1. The Field of the Invention
Embodiments of the invention relate to wireless communications networks and related systems and devices. More particularly, embodiments of the invention relate to systems and methods for characterizing network performance by collecting data from multiple network devices that are associated with multiple locations of a network.
2. The Relevant Technology
As a result of advances in technology and corresponding increases in the number of wireless device uses, the size and complexity of wireless communications networks has greatly increased. From the perspective of the provider of the wireless network, the operation and maintenance of a wireless network presents several general concerns. One concern, for example, relates to the deployment of the wireless network and another concern relates to the optimization of the wireless network.
The processes of deploying and optimizing a wireless network obviously have an impact on the resulting performance of the wireless network. As a result, these processes are given considerable thought. Deploying wireless networks, for example, involves identifying the best possible locations for towers. Even though optimal tower locations might be identified, this does not suggest that these locations are available. In fact, tower locations can be severely constrained by local municipalities as well as other real world restrictions (environmental concerns, existing structures, etc.). As a result, the actual tower locations may not be optimally placed.
The process of deploying and optimizing cellular networks further involves configuring the antennae of the towers with regard to direction and power to provide the right amount of capacity for a given region. The performance or optimization of a wireless network is also dependent on other parameters such as neighbor lists, add and drop timers, CDMA parameters, and the like.
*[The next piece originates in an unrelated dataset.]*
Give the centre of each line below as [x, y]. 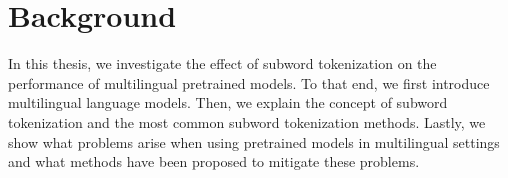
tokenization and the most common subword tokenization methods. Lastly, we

Typically, these parameters are set during deployment using available information and tools.
Even though all available data is used to deploy and optimize a wireless network, actual use of the network inevitably reveals various gaps in the network's performance. In other words, differences between the assumptions made in deploying and optimizing the network and real world conditions emerge. These differences can manifest themselves as drop call metrics, increased calls to customer service, and the like.
Once a problem in a wireless network is confirmed or identified, the provider often needs to reproduce the problem in sufficient detail so as to analyze and resolve the problem. Conventional methods for deploying and/or optimizing wireless networks often includes the use of mobile probes and network simulators.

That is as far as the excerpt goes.